=== What the task asks ===
Without its pictures, the listing below is to be transcribed exactly.
╔══
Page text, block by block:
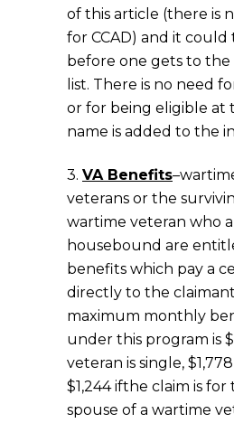
of this article (there is
for CCAD) and it could
before one gets to
list. There is no need
or for being eligible at
name is added to the
3. VA Benefits
veterans or the
wartime veteran who
housebound are
benefits which pay a
directly to the
maximum monthly
under this program is
veteran is single,
$1,244 ifthe claim is
spouse of a wartime
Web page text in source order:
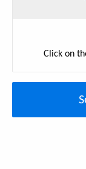
Click on
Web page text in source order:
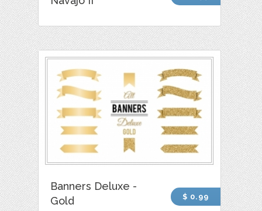
Banners Deluxe -
Gold
$ 0.99
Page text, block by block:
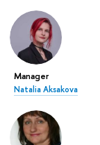
Manager
Natalia Aksakova
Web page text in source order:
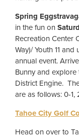
Spring
in the fun on
Recreation Center
Way)/ Youth 11
annual event.
Bunny and
District Engine.
are as follows: 0-1,
Tahoe City Golf
Head on over to
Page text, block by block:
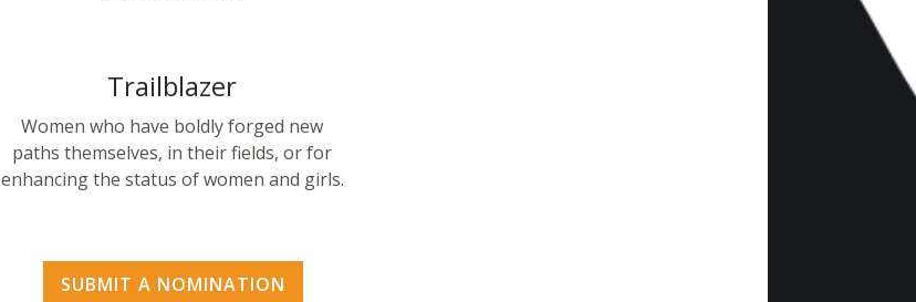
Trailblazer
Women who have boldly forged new
paths themselves, in their fields, or for
enhancing the status of women and girls.
SUBMIT A NOMINATION
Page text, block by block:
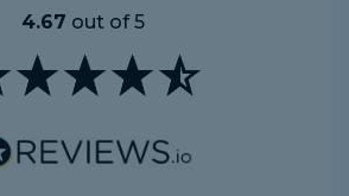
╚══
=== Task output ===
Page text, block by block:
of this article (there is
for CCAD) and it could
before one gets to
list. There is no need
or for being eligible at
name is added to the
3. VA Benefits
veterans or the
wartime veteran who
housebound are
benefits which pay a
directly to the
maximum monthly
under this program is
veteran is single,
$1,244 ifthe claim is
spouse of a wartime
Web page text in source order:
Click on
Web page text in source order:
Banners Deluxe -
Gold
$ 0.99
Page text, block by block:
Manager
Natalia Aksakova
Web page text in source order:
Spring
in the fun on
Recreation Center
Way)/ Youth 11
annual event.
Bunny and
District Engine.
are as follows: 0-1,
Tahoe City Golf
Head on over to
Page text, block by block:
Trailblazer
Women who have boldly forged new
paths themselves, in their fields, or for
enhancing the status of women and girls.
SUBMIT A NOMINATION
Page text, block by block:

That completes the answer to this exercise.